§ **Work to be completed**: Your response should be every line from the entries that includes the string "look".

□ □ □

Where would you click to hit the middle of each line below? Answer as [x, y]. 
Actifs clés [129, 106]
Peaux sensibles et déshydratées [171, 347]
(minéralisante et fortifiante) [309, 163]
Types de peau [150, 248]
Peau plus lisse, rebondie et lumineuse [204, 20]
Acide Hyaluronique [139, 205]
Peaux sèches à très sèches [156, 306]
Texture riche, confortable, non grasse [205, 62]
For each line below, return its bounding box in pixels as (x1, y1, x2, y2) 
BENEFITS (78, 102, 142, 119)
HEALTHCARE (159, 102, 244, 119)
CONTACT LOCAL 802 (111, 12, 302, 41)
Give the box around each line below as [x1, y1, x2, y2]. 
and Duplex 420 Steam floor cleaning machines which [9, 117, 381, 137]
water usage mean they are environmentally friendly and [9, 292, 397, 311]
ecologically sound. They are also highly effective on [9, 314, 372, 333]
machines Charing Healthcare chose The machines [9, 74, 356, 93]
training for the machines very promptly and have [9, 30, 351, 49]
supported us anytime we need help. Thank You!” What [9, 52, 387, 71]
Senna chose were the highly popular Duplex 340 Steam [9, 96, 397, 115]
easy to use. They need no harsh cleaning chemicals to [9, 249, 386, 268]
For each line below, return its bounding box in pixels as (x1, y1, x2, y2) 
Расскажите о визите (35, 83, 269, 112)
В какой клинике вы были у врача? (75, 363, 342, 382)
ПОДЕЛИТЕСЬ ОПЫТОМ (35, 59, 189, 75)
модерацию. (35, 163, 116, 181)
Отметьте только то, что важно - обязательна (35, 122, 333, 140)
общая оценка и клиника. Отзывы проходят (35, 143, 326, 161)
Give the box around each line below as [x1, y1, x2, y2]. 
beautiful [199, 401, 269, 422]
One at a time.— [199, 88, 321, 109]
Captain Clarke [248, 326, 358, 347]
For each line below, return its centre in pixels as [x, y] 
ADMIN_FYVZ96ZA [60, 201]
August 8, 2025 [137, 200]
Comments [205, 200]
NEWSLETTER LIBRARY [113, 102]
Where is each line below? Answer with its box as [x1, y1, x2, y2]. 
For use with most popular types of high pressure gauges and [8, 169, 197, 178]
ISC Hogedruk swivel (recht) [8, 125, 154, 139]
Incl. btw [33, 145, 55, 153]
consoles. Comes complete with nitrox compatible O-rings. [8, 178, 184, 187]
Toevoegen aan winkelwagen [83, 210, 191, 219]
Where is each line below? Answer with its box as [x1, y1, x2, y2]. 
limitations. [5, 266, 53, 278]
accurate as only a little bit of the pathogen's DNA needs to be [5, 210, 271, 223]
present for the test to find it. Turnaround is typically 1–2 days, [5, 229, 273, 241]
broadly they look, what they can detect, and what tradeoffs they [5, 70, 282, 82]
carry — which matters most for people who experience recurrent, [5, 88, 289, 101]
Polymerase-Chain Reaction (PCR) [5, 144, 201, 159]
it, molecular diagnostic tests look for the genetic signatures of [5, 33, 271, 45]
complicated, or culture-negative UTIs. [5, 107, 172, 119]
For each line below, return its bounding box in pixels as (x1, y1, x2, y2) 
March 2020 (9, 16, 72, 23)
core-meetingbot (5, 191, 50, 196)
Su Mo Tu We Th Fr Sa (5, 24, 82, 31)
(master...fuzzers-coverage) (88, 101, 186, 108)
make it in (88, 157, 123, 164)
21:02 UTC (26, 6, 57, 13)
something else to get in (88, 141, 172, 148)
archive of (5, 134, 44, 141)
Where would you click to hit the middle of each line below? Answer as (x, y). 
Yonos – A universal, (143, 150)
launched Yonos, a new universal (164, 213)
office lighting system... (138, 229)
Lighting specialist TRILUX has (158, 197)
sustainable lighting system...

□ □ □

§ **Finished exercise**:
broadly they look, what they can detect, and what tradeoffs they [5, 70, 282, 82]
it, molecular diagnostic tests look for the genetic signatures of [5, 33, 271, 45]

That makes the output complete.